Hey, I’m Ashley and I look after fraud, disputes and our fincrime operations teams at Monzo.
I wanted to drop by to share an update on some new fraud data that the Payment Systems Regulator (PSR) has published today. They’ve shared rankings for banks across three metrics based on data from 2022, looking specifically at Faster Payments and authorised push payment fraud (APP fraud) where fraudsters trick you into sending them money.
You can see them on the PSR’s website APP fraud performance data | Payment Systems Regulator
You might have concerns or questions about the rankings and press coverage about it today – so I wanted to come on to explain some of the data behind the rankings and take the opportunity to share more with you about what we’re doing to tackle fraud and prevent it from happening before customers fall victim.
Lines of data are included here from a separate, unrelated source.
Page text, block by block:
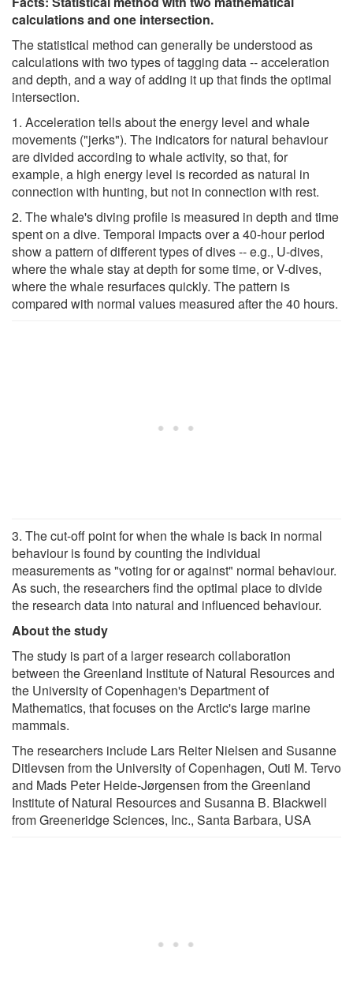
calculations and one intersection.
The statistical method can generally be understood as
calculations with two types of tagging data -- acceleration
and depth, and a way of adding it up that finds the optimal
intersection.
1. Acceleration tells about the energy level and whale
movements ("jerks"). The indicators for natural behaviour
are divided according to whale activity, so that, for
example, a high energy level is recorded as natural in
connection with hunting, but not in connection with rest.
2. The whale's diving profile is measured in depth and time
spent on a dive. Temporal impacts over a 40-hour period
show a pattern of different types of dives -- e.g., U-dives,
where the whale stay at depth for some time, or V-dives,
where the whale resurfaces quickly. The pattern is
compared with normal values measured after the 40 hours.
3. The cut-off point for when the whale is back in normal
behaviour is found by counting the individual
measurements as "voting for or against" normal behaviour.
As such, the researchers find the optimal place to divide
the research data into natural and influenced behaviour.
About the study
The study is part of a larger research collaboration
between the Greenland Institute of Natural Resources and
the University of Copenhagen's Department of
Mathematics, that focuses on the Arctic's large marine
mammals.
The researchers include Lars Reiter Nielsen and Susanne
Ditlevsen from the University of Copenhagen, Outi M. Tervo
and Mads Peter Heide-Jørgensen from the Greenland
Institute of Natural Resources and Susanna B. Blackwell
from Greeneridge Sciences, Inc., Santa Barbara, USA
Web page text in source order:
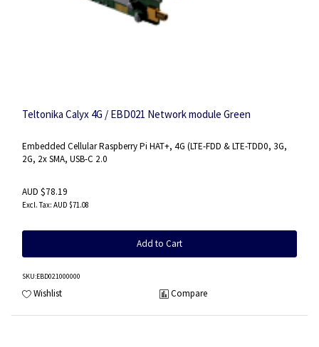
Teltonika Calyx 4G / EBD021 Network module Green
Embedded Cellular Raspberry Pi HAT+, 4G (LTE-FDD & LTE-TDD0, 3G,
2G, 2x SMA, USB-C 2.0
AUD $78.19
AUD $71.08
Add to Cart
SKU:EBD021000000
Wishlist Compare
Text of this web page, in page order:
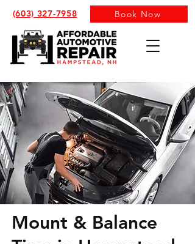
(603) 327-7958 Book Now
Mount & Balance
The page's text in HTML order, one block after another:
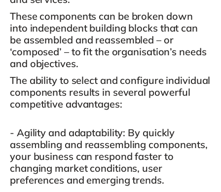
These components can be broken down
into independent building blocks that can
be assembled and reassembled – or
‘composed’ – to fit the organisation’s needs
and objectives.
The ability to select and configure individual
components results in several powerful
competitive advantages:
- Agility and adaptability: By quickly
assembling and reassembling components,
your business can respond faster to
changing market conditions, user
preferences and emerging trends.
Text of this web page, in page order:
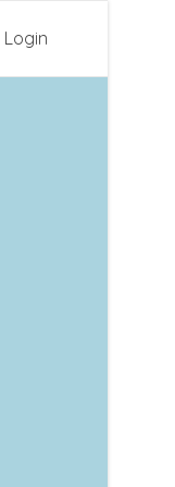
Login
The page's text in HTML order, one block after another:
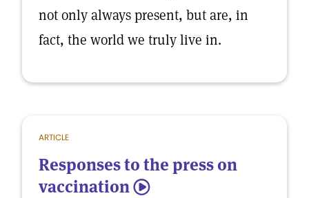
not only always present, but are, in
fact, the world we truly live in.
ARTICLE
Responses to the press on
vaccination 5
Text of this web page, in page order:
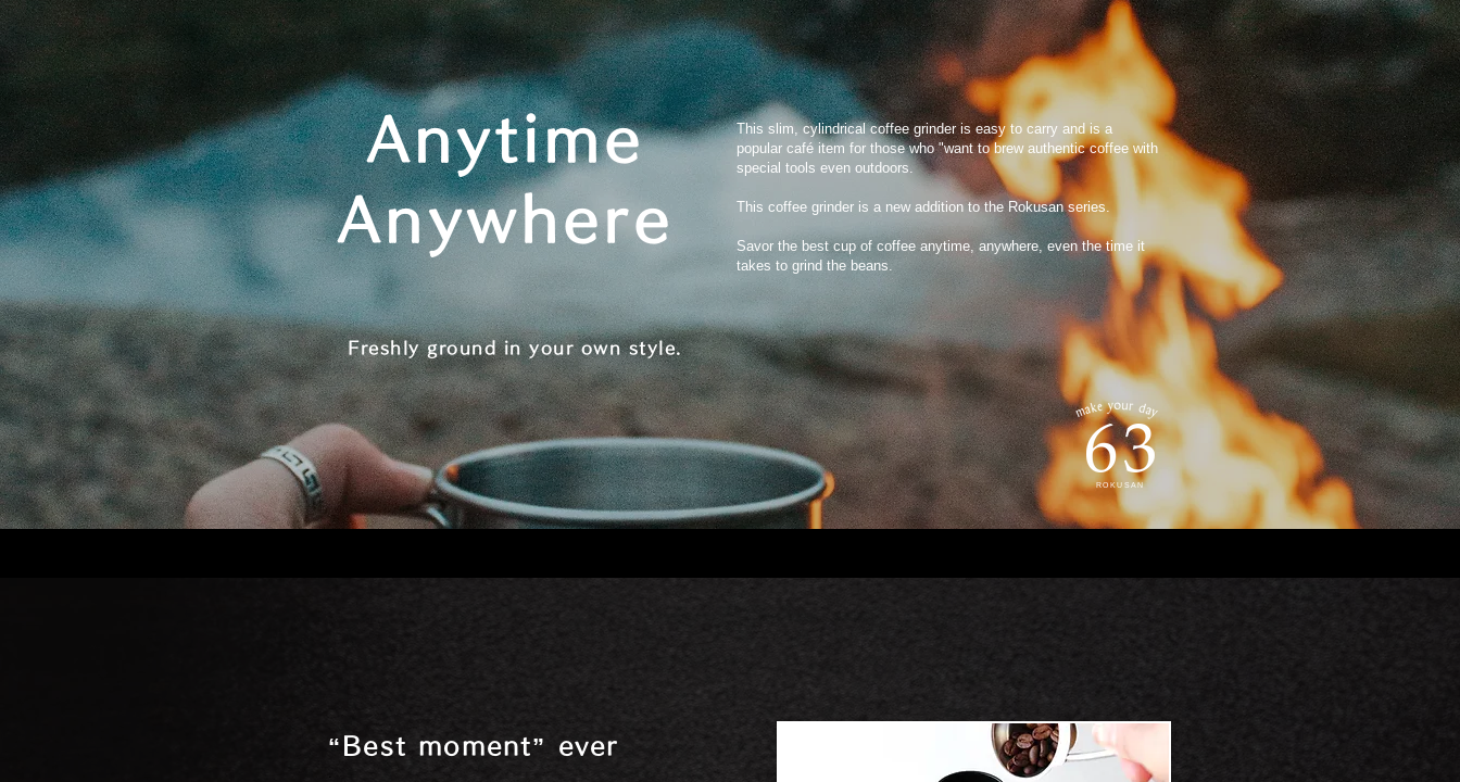
Anytime
Anywhere
This slim, cylindrical coffee grinder is easy to carry and is a
popular café item for those who "want to brew authentic coffee with
special tools even outdoors.
This coffee grinder is a new addition to the Rokusan series.
Savor the best cup of coffee anytime, anywhere, even the time it
takes to grind the beans.
Freshly ground in your own style.
ROKUSAN
“Best moment” ever
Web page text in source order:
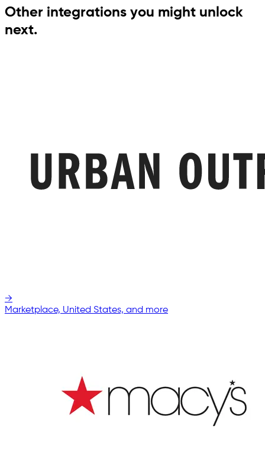
Other integrations you might unlock
next.
→
Marketplace, United States, and more
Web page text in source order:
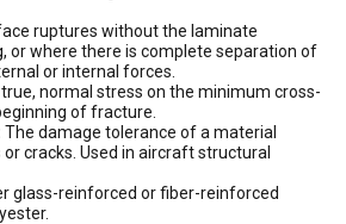
ruptures without the laminate
or where there is complete separation of
or internal forces.
normal stress on the minimum cross-
of fracture.
The damage tolerance of a material
cracks. Used in aircraft structural
glass-reinforced or fiber-reinforced
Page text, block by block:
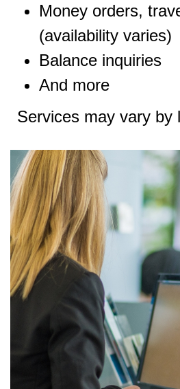
Money orders,
(availability varies)
Balance inquiries
And more
Services may vary by
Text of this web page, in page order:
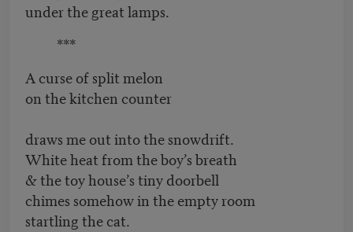
under the great lamps.
***
A curse of split melon
on the kitchen counter
draws me out into the snowdrift.
White heat from the boy’s breath
& the toy house’s tiny doorbell
chimes somehow in the empty room
startling the cat.
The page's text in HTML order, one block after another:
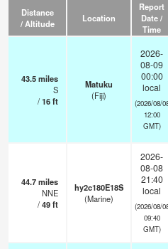
Distance
/ Altitude
Location
Report
Date /
Time
43.5miles
S
/16ft
Matuku
(Fiji)
2026-
08-09
00:00
local
(2026/08/
12:00
GMT)
44.7miles
NNE
/49ft
hy2c180E18S
(Marine)
2026-
08-08
21:40
local
(2026/08/
09:40
GMT)
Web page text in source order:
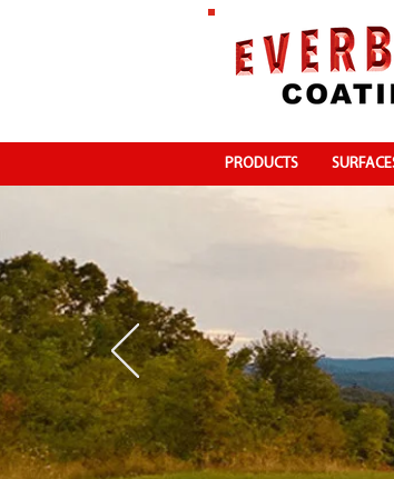
PRODUCTS
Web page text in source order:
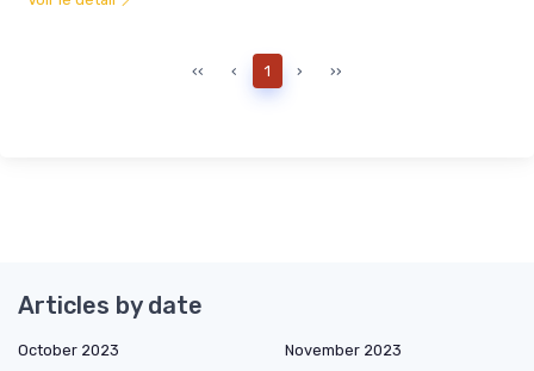
‹‹ ‹ 1 › ››
Articles by date
October 2023
November 2023
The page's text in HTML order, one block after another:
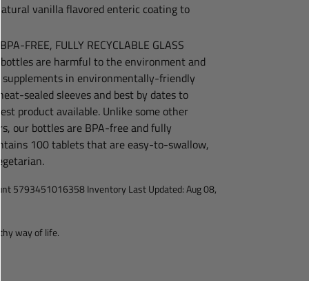
vanilla flavored enteric coating to
FREE, FULLY RECYCLABLE GLASS
bottles are harmful to the environment and
in environmentally-friendly
sealed sleeves and best by dates to
product available. Unlike some other
our bottles are BPA-free and fully
100 tablets that are easy-to-swallow,
5793451016358 Inventory Last Updated: Aug 08,
way of life.
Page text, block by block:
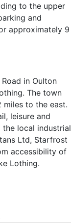
to the upper
and
approximately 9
in Oulton
The town
to the east.
leisure and
the local industrial
Ltd, Starfrost
accessibility of
Lothing.
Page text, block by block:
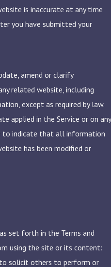
is inaccurate at any time
you have submitted your
amend or clarify
related website, including
except as required by law.
applied in the Service or on any
to indicate that all information
has been modified or
set forth in the Terms and
using the site or its content:
solicit others to perform or
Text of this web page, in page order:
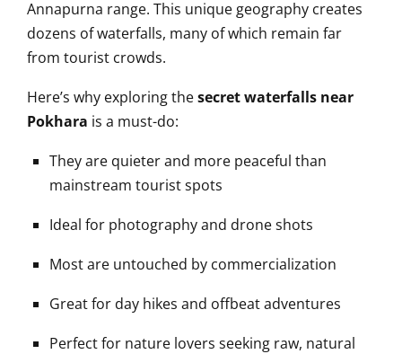
Annapurna range. This unique geography creates
dozens of waterfalls, many of which remain far
from tourist crowds.
Here’s why exploring thesecret waterfalls near
Pokhara is a must-do:
They are quieter and more peaceful than
mainstream tourist spots
Ideal for photography and drone shots
Most are untouched by commercialization
Great for day hikes and offbeat adventures
Perfect for nature lovers seeking raw, natural
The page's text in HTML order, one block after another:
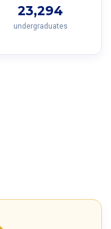
23,294
undergraduates
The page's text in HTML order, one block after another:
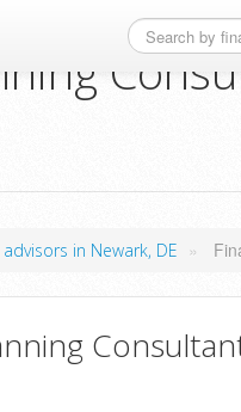
in Newark, DE »
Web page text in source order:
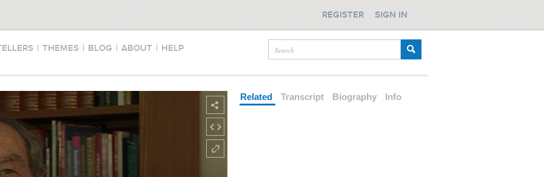
| THEMES | BLOG | ABOUT | HELP
REGISTER SIGN IN
Related Transcript Biography Info
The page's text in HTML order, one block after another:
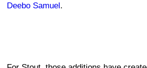
Deebo Samuel.
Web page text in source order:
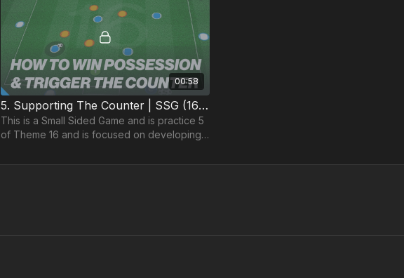
00:58
5. Supporting The Counter | SSG (16-P5)
This is a Small Sided Game and is practice 5
of Theme 16 and is focused on developing
together.
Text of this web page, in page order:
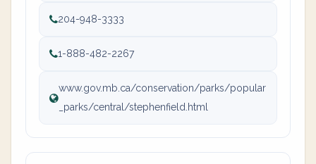
204-948-3333
1-888-482-2267
www.gov.mb.ca/conservation/parks/popular
_parks/central/stephenfield.html
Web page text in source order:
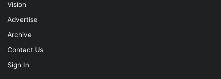
Vision
Advertise
Archive
Contact Us
Sign In
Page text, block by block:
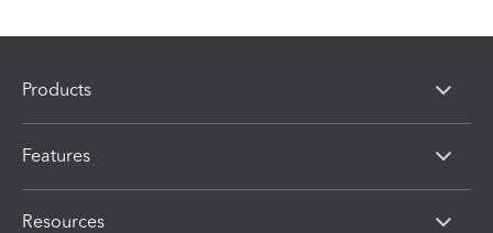
Products
Features
Resources

We’ve really made some significant investments here this year, in technology and in people: so far in 2023 we’ve hired almost 200 people into fraud teams across product, risk and operations. So while last year’s data isn’t where we’d want it to be, I’m confident we’re taking the right steps and making progress.
Fighting authorised push payment fraud is an ongoing challenge for the industry
Let me start by sharing some general context about the fraud landscape at the moment. UK Finance’s latest report really helps to set the scene for what we’re seeing across the industry but I’ll give a quick overview.
Last year victims in the UK lost over £1.2bn due to fraud and authorised push payment fraud in particular is an industry-wide challenge. Right now criminals primarily focus on APP fraud: social engineering with a view to getting victims to authorise or make payments themselves.
UK Finance’s data shows the value of APP fraud actually fell 1% in the first half of 2023 but the volume of cases reported increased 22% vs the same period in 2022.
The main thing driving this is an increase in purchase scams, which typically result in lower value losses than other types of fraud.
Our younger customer base are disproportionately affected by purchase scams – and this drives a lot of the data behind the rankings the PSR published today
We see a higher proportion of purchase scams as on average the demographic of our customer base is younger and more likely to shop online. At Monzo in 2022, purchase scams made up 79% of the overall volume of authorised push payment fraud we saw, and 53% of the value. By comparison, across the industry they make up 57% of volume and only 14% of the overall value.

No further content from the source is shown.